Loss not decreasing for part-of-speech tagger

Hi all!

I’m trying to train a part-of-speech tagger using the data from the Brown corpus from NLTK using the universal tagset:

Here is the dataset implementation:

class BrownDataset(Dataset):
    def __init__(self):
        self.sents = []
        self.tags = []
        for tagged_sent in brown.tagged_sents(tagset="universal"):
            words, tags = list(zip(*tagged_sent))
        c = Counter([word.lower() for sent in self.sents for word in sent])
        self.w2i = {"<PAD>": 0, "<UNK>": 1}
        for i, (w, _) in enumerate(c.most_common(VOCAB_SIZE - 2), 2):
            self.w2i[w] = i
        self.i2w = {i: w for w, i in self.w2i.items()}
        self.t2i = {"<PAD>": 0}
        for i, t in enumerate({tag for tags in self.tags for tag in tags}, 1):
            self.t2i[t] = i
        self.i2t = {i: t for t, i in self.t2i.items()}

    def __getitem__(self, index):
        return torch.tensor([self.w2i.get(w.lower(), self.w2i["<UNK>"]) for w in self.sents[index]]), torch.tensor([self.t2i[t] for t in self.tags[index]])

    def __len__(self):
        return len(self.sents)

My model is fairly simple, similar to the model in the PyTorch tutorial:

class PosTagger(nn.Module):
    def __init__(self):
        super(PosTagger, self).__init__()
        self.embedding = nn.Embedding(VOCAB_SIZE, EMB_DIM)
        self.lstm = nn.LSTM(EMB_DIM, HIDDEN_SIZE, batch_first=True)
        self.fc = nn.Linear(HIDDEN_SIZE, TAGSET_SIZE + 1)  # +1 for PAD

    def forward(self, x):
        x = self.embedding(x)
        x, _ = self.lstm(x)
        return F.log_softmax(self.fc(x), dim=1)

This is the setup code:

def collate_fn(batch):
    sents, tags = list(zip(*batch))
    return pad_sequence(sents, batch_first=True), pad_sequence(tags, batch_first=True)

dataset = BrownDataset()
dataloader = DataLoader(dataset, batch_size=64, shuffle=True, collate_fn=collate_fn)
model = PosTagger()
loss_function = nn.NLLLoss()
optimizer = optim.Adam(model.parameters())
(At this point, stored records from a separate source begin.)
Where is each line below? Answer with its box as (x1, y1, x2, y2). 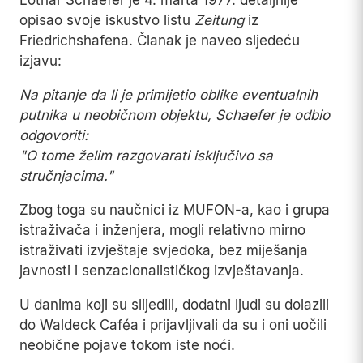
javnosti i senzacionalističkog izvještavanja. (19, 263, 304, 280)
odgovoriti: (19, 127, 88, 144)
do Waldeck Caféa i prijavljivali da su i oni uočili (19, 317, 327, 334)
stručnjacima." (19, 168, 113, 185)
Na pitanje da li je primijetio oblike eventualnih (19, 87, 318, 104)
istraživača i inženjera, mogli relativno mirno (19, 222, 305, 239)
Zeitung (194, 12, 244, 29)
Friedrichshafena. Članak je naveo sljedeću (19, 32, 300, 49)
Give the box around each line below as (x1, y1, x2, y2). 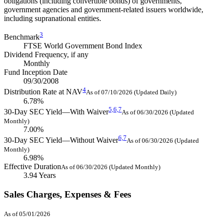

And this is the training loop:

for epoch in tqdm(range(EPOCHS)):
    for sents, targets in dataloader:
        predictions = model(sents)
        batch_size, seq_len, _ = predictions.shape
        loss = loss_function(predictions.view(batch_size * seq_len, -1), targets.view(-1))

The loss per batch is constantly fluctuating between 2 and 4. Am I doing something wrong?


The Default learning rate for Adam is 0.001. This might be too high for this case. Try explicitly setting it. This is of-course barring any issue with your data.

Changing Adam’s learning rate didn’t do it. I think Adam is too “strong” for this problem. I got better results with SGD(lr=0.1) and a larger batch size, but the model converges very slowly. Maybe it is a problem with the data…

Perhaps try with a really tiny dataset and try to overfit on it. Just to ensure that everything is working as expected.

I split my dataset into 800 for train and 200 for test, and the best I can get after 300 epochs is 92% accuracy for train and 85% for test.

300 epoch is a lot but at-least the loss is going down and you are getting a good test score. How are you measuring your loss. Did you try to see if it is a gradual decrease ? . Are you sure it is not bouncing around a minima for a long time ? You would observe this as a periodic increase and decrease in the loss.

I was calculating the loss wrong. Now I’m doing epoch_loss / len(dataloader) and can actually see that the loss is decreasing, albeit slowly. I also added a categorical accuracy function I found somewhere to check my accuracy, and the accuracy is increasing, so I guess everything is OK :slight_smile: Thanks for all your help!